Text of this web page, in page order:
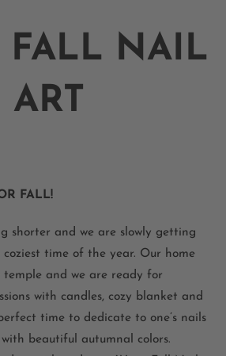
FALL NAIL
ART
FALL!
shorter and we are slowly getting
time of the year. Our home
temple and we are ready for
with candles, cozy blanket and
time to dedicate to one’s nails
beautiful autumnal colors.
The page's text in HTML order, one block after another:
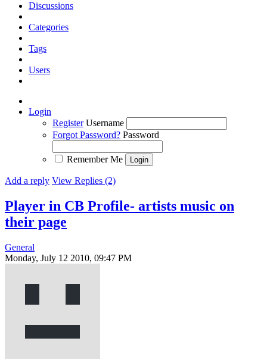
Discussions
Categories
Tags
Users
Login
Register Username
Forgot Password? Password
Remember Me
Add a reply View Replies (2)
Player in CB Profile- artists music on
their page
General
Monday, July 12 2010, 09:47 PM
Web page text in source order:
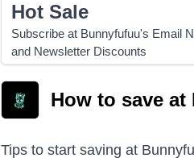
Hot Sale
Subscribe at Bunnyfufuu's Email
and Newsletter Discounts
How to save
Tips to start saving at
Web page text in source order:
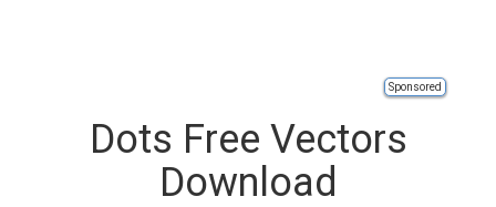
Sponsored
Dots Free Vectors
Download
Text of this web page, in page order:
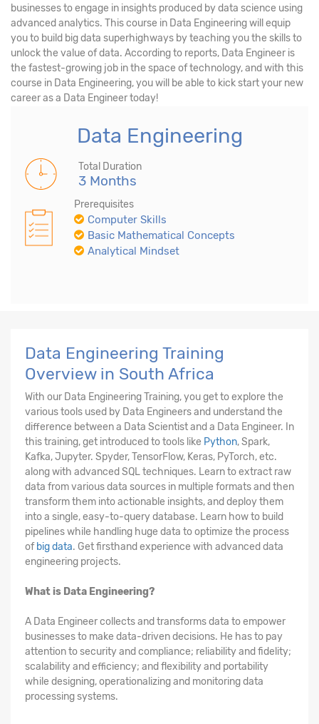
businesses to engage in insights produced by data science using
advanced analytics. This course in Data Engineering will equip
you to build big data superhighways by teaching you the skills to
unlock the value of data. According to reports, Data Engineer is
the fastest-growing job in the space of technology, and with this
course in Data Engineering, you will be able to kick start your new
career as a Data Engineer today!
Data Engineering
Total Duration
3 Months
Prerequisites
Computer Skills
Basic Mathematical Concepts
Analytical Mindset
Data Engineering Training
Overview in South Africa
With our Data Engineering Training, you get to explore the
various tools used by Data Engineers and understand the
difference between a Data Scientist and a Data Engineer. In
this training, get introduced to tools like Python, Spark,
Kafka, Jupyter. Spyder, TensorFlow, Keras, PyTorch, etc.
along with advanced SQL techniques. Learn to extract raw
data from various data sources in multiple formats and then
transform them into actionable insights, and deploy them
into a single, easy-to-query database. Learn how to build
pipelines while handling huge data to optimize the process
of big data. Get firsthand experience with advanced data
engineering projects.
What is Data Engineering?
A Data Engineer collects and transforms data to empower
businesses to make data-driven decisions. He has to pay
attention to security and compliance; reliability and fidelity;
scalability and efficiency; and flexibility and portability
while designing, operationalizing and monitoring data
processing systems.

- _What to work on_
Retype the data above as given, letting no picture into the copy.

- _Response box_
Text of this web page, in page order:
FALL NAIL
ART
FALL!
shorter and we are slowly getting
time of the year. Our home
temple and we are ready for
with candles, cozy blanket and
time to dedicate to one’s nails
beautiful autumnal colors.
The page's text in HTML order, one block after another:
Discussions
Categories
Tags
Users
Login
Register Username
Forgot Password? Password
Remember Me
Add a reply View Replies (2)
Player in CB Profile- artists music on
their page
General
Monday, July 12 2010, 09:47 PM
Web page text in source order:
Hot Sale
Subscribe at Bunnyfufuu's Email
and Newsletter Discounts
How to save
Tips to start saving at
Web page text in source order:
Sponsored
Dots Free Vectors
Download
Text of this web page, in page order:
businesses to engage in insights produced by data science using
advanced analytics. This course in Data Engineering will equip
you to build big data superhighways by teaching you the skills to
unlock the value of data. According to reports, Data Engineer is
the fastest-growing job in the space of technology, and with this
course in Data Engineering, you will be able to kick start your new
career as a Data Engineer today!
Data Engineering
Total Duration
3 Months
Prerequisites
Computer Skills
Basic Mathematical Concepts
Analytical Mindset
Data Engineering Training
Overview in South Africa
With our Data Engineering Training, you get to explore the
various tools used by Data Engineers and understand the
difference between a Data Scientist and a Data Engineer. In
this training, get introduced to tools like Python, Spark,
Kafka, Jupyter. Spyder, TensorFlow, Keras, PyTorch, etc.
along with advanced SQL techniques. Learn to extract raw
data from various data sources in multiple formats and then
transform them into actionable insights, and deploy them
into a single, easy-to-query database. Learn how to build
pipelines while handling huge data to optimize the process
of big data. Get firsthand experience with advanced data
engineering projects.
What is Data Engineering?
A Data Engineer collects and transforms data to empower
businesses to make data-driven decisions. He has to pay
attention to security and compliance; reliability and fidelity;
scalability and efficiency; and flexibility and portability
while designing, operationalizing and monitoring data
processing systems.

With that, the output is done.